On Friday, Oct. 30, 2015, the Federal Trade Commission (FTC) hosted a full-day public workshop to explore consumer protection issues raised by online lead generators, with a special focus on the education and lending industries. Aptly titled “Follow the Lead,” the program brought together various stakeholders in the lead generation arena, including publishers, advertisers, consumer advocates, lead verification firms, and regulators. With some exceptions, the general consensus was that third-party lead generators can provide an efficient and cost-effective method to develop qualified prospects, but that the integrity and growth of this medium may be stymied by unscrupulous companies that seek to deceive consumers in the process of developing (and using) leads, which raises serious concerns for all stakeholders.
The primary concern among participants was the lack of transparency in the lead gen process, particularly where leads are generated through various layers of affiliates and sub-contractors. Advertisers that turn to lead generators for their expansive network of publishers may start out knowing where their ad will placed and what their ad will look like. But once the ad hits the ecosystem, the originally approved ad can change in form and content and show up on sites that may not be entirely consistent with the advertiser’s goals, or worse, could embarrass and tarnish the advertiser’s brand.
Several panelists expressed greater concern with the number of parties that have access to a lead, what they do with and how long they keep a lead, and the accuracy of the information in a consumer’s profile. These issues present more grave issues for the FTC and consumer advocates (as well as consumers themselves) because these actions are not transparent to consumers and could result in greater harm than a merely deceptive ad.
The workshop concluded with several stakeholders discussing current and proposed industry self-regulation programs and technology-based compliance solutions available to the marketplace. While all of these efforts are laudable, commented one advocate, the fact remains that the third-party lead generation business is inherently flawed and subject to fraud, and until a perfect solution is developed to prevent deceptive ads and provide full and clear transparency into data collection, storage and use practices, consumers will continue to be harmed.
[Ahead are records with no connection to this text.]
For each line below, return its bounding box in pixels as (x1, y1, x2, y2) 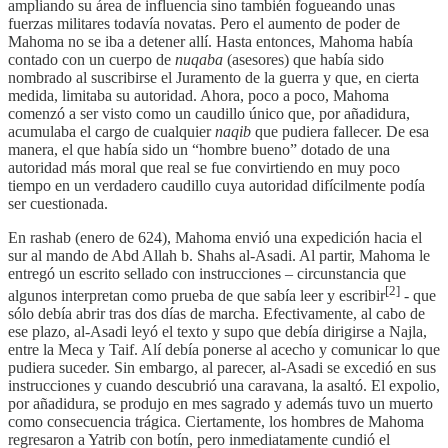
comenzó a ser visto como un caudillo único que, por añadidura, (8, 104, 410, 122)
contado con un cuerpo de (8, 50, 175, 68)
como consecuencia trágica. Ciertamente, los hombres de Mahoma (8, 412, 424, 430)
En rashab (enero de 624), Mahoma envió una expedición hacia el (8, 228, 422, 246)
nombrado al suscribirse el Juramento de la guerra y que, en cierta (8, 68, 419, 86)
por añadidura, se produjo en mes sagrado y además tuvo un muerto (8, 394, 433, 412)
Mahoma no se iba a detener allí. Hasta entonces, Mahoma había (8, 32, 413, 50)
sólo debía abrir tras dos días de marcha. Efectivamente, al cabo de (8, 304, 425, 322)
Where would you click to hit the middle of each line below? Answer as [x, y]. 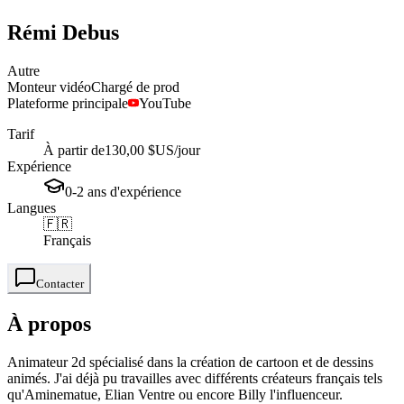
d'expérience [146, 191]
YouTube [165, 103]
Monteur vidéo [49, 87]
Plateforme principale [68, 103]
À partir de [74, 150]
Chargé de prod [135, 87]
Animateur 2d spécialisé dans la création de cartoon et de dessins [190, 362]
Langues [32, 207]
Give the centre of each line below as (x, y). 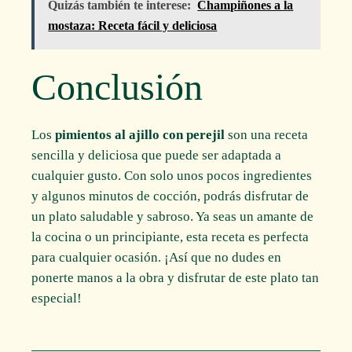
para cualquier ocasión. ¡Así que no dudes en (157, 258)
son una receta (267, 135)
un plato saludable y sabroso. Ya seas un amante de (173, 217)
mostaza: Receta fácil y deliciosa (133, 26)
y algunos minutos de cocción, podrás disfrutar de (170, 196)
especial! (57, 299)
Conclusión (117, 87)
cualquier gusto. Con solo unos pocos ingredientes (172, 176)
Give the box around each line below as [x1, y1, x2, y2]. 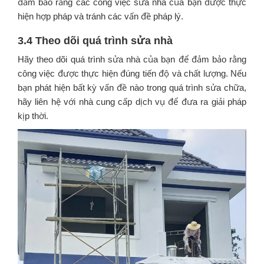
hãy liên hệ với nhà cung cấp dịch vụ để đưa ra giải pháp [18, 96, 246, 107]
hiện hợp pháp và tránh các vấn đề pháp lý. [18, 11, 183, 21]
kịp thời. [18, 110, 48, 121]
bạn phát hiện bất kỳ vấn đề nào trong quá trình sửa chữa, [18, 82, 246, 93]
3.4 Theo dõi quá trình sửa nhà [18, 34, 173, 47]
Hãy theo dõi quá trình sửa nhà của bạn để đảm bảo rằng [18, 54, 246, 64]
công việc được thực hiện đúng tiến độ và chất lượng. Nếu [18, 68, 246, 78]
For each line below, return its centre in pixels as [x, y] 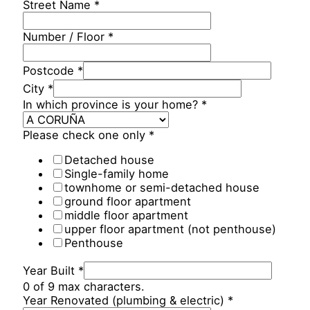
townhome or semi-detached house [162, 188]
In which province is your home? [112, 105]
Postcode [51, 71]
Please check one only [86, 135]
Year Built [51, 270]
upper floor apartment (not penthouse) [171, 229]
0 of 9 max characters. [84, 286]
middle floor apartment [127, 216]
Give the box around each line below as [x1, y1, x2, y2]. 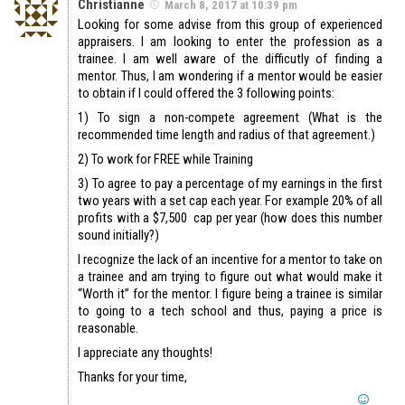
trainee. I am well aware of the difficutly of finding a [78, 51, 382, 68]
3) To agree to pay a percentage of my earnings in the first [78, 175, 382, 193]
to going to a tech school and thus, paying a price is [78, 303, 382, 320]
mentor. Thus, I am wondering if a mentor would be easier [78, 68, 382, 85]
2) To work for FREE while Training [78, 151, 253, 168]
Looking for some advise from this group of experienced [78, 16, 382, 33]
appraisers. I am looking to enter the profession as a [78, 33, 382, 51]
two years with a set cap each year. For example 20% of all [78, 193, 382, 210]
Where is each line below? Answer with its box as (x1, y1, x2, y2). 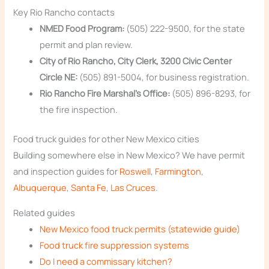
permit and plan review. (40, 38, 133, 51)
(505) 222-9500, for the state (124, 22, 246, 35)
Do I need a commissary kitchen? (40, 255, 173, 267)
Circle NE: (40, 71, 78, 83)
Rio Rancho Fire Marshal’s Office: (40, 87, 171, 100)
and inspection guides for (13, 165, 120, 178)
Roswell (119, 165, 151, 178)
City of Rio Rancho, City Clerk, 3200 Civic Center (40, 55, 232, 67)
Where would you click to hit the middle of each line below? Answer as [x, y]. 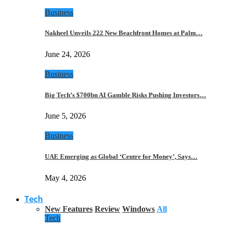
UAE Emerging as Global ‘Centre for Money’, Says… [121, 157]
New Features [69, 209]
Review [107, 209]
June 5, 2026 [65, 116]
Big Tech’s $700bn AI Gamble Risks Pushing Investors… [125, 95]
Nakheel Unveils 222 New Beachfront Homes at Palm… [124, 33]
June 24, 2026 [67, 54]
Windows [138, 209]
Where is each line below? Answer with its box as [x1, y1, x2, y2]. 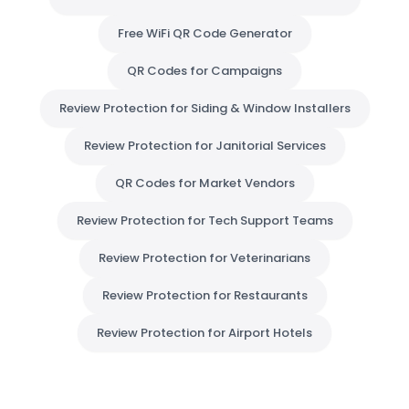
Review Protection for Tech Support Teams [76, 212, 333, 229]
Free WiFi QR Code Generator [117, 25, 292, 42]
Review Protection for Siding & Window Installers [58, 100, 351, 117]
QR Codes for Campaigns [127, 62, 282, 79]
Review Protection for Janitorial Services [83, 137, 326, 154]
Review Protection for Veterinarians [99, 249, 310, 267]
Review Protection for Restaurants [101, 287, 308, 304]
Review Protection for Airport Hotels [97, 324, 312, 341]
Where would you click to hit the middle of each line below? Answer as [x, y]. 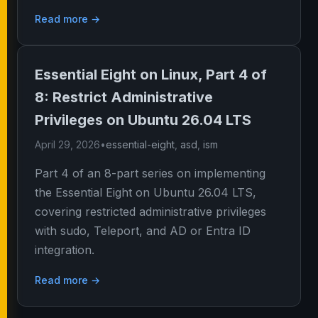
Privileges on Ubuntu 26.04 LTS [143, 120]
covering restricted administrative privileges [150, 212]
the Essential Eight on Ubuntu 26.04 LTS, [146, 192]
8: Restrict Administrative [124, 97]
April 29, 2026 [67, 144]
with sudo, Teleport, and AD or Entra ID [143, 231]
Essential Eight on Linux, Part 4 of [151, 75]
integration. [65, 250]
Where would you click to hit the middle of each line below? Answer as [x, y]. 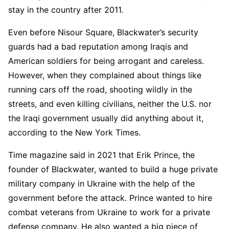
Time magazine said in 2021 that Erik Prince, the [101, 155]
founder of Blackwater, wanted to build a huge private [113, 169]
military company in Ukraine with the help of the [101, 184]
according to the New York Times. [74, 133]
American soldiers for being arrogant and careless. [106, 61]
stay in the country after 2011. [66, 10]
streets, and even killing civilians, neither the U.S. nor [110, 104]
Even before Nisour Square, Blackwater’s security [103, 32]
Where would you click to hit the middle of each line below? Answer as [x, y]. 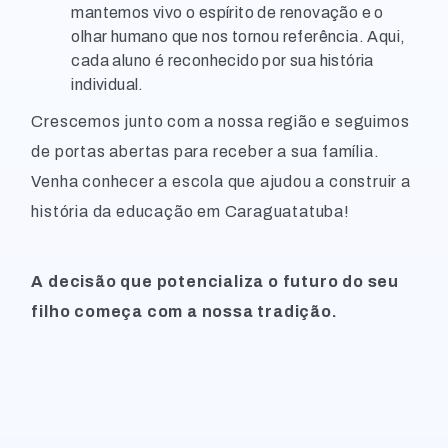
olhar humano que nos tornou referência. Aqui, [238, 36]
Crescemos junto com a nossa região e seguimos [220, 121]
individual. [107, 84]
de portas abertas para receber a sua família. [205, 151]
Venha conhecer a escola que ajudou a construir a [221, 181]
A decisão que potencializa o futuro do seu [215, 281]
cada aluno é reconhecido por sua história [222, 60]
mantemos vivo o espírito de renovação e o [227, 12]
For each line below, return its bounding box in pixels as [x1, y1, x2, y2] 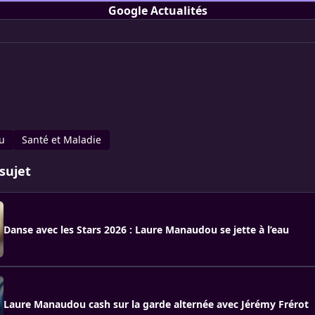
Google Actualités [108, 3, 207, 18]
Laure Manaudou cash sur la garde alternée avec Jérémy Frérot [4, 297, 309, 311]
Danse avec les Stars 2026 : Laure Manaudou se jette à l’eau [4, 222, 289, 236]
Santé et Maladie [22, 133, 101, 146]
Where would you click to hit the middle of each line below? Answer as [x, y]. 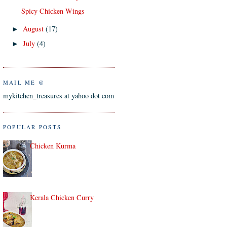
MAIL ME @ [24, 83]
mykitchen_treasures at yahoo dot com [59, 96]
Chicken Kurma [52, 145]
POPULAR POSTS [32, 127]
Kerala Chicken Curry [62, 197]
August [34, 28]
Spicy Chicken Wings [53, 11]
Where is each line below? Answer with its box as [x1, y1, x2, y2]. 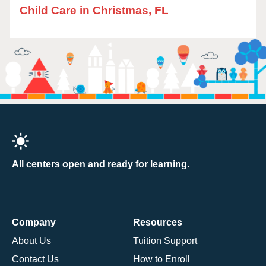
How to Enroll [133, 254, 190, 264]
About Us [12, 235, 51, 246]
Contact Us [12, 254, 59, 264]
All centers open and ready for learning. [12, 159, 189, 169]
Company [12, 217, 56, 227]
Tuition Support [133, 235, 197, 246]
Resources [133, 217, 182, 227]
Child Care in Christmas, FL [20, 4, 169, 17]
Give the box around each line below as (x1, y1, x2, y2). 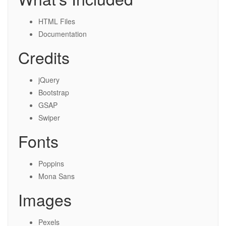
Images (18, 188, 72, 211)
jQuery (38, 75, 60, 85)
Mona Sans (38, 171, 75, 181)
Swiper (38, 112, 60, 123)
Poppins (38, 158, 64, 168)
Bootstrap (38, 87, 69, 97)
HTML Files (38, 16, 75, 26)
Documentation (38, 29, 87, 39)
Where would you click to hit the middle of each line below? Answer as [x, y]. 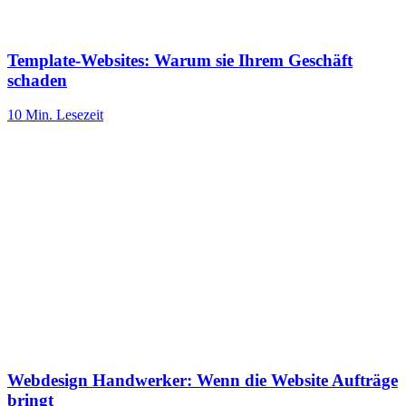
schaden [37, 80]
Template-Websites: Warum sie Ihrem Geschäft [180, 60]
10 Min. [30, 115]
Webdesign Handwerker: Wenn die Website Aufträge [203, 380]
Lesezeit [78, 115]
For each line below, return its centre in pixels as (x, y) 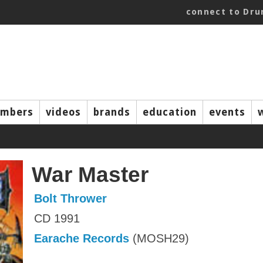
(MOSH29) (159, 238)
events (227, 112)
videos (63, 112)
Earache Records (82, 238)
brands (112, 112)
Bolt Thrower (70, 198)
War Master (90, 174)
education (170, 112)
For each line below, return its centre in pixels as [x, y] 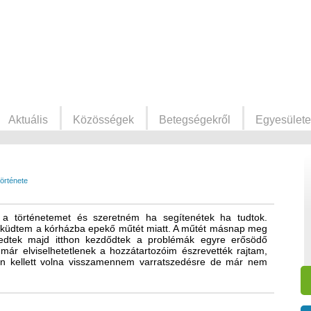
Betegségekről [195, 120]
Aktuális [28, 120]
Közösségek [103, 120]
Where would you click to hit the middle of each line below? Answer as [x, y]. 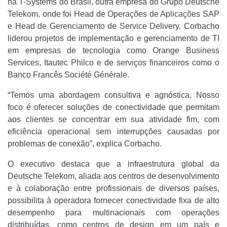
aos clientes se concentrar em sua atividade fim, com [113, 119]
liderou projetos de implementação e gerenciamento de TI [113, 38]
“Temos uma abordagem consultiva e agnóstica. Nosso [113, 95]
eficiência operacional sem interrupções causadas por [113, 131]
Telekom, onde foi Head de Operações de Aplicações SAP [113, 14]
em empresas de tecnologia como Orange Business [113, 50]
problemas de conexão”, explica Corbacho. [87, 144]
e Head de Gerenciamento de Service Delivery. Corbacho [113, 26]
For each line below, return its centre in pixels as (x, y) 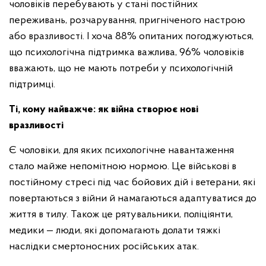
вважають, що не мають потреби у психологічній (121, 69)
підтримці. (33, 85)
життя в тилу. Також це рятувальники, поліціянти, (121, 215)
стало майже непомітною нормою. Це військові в (123, 167)
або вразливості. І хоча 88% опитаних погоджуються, (131, 37)
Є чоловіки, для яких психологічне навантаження (121, 151)
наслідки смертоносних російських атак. (105, 247)
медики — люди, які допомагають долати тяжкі (115, 231)
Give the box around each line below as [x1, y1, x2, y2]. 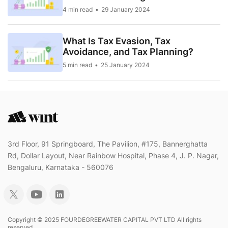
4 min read [63, 6, 93, 14]
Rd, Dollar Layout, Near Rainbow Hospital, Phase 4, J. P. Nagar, [8, 151, 219, 160]
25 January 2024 [101, 61, 150, 69]
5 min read [63, 61, 92, 69]
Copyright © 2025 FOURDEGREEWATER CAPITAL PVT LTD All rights [8, 216, 202, 224]
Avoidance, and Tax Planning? [63, 46, 193, 58]
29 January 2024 [101, 6, 150, 14]
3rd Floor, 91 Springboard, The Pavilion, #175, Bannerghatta [8, 139, 208, 149]
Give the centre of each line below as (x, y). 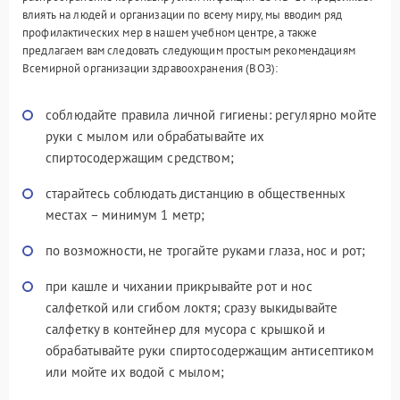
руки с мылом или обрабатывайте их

From a legal perspective, the lead generation business raises many important issues to consider. Companies that buy leads need to know where the lead came from, under what context was the lead generated, and what rights they have to contact the consumer. Failing to address and understand these issues can put a company at risk of contacting a consumer who did not understand what he or she was signing up for, or worse, not obtaining the appropriate level of consent if the consumer provided a mobile number to be called. Those who have dealt with the Telephone Consumer Protection Act can appreciate this warning, where statutory damages of up to $1,500 may be claimed for a single unauthorized call or text message.
Similarly, sellers of leads may have liability under various laws such as the Telemarketing Sales Rule, when they “known or should have known” that their customers would use their lists in violation of law. The FTC offered examples of several cases it brought against lead generators and list brokers who should have been tipped off to their client’s misuse of consumer information when reviewing phone scripts and learning of consumer complaints.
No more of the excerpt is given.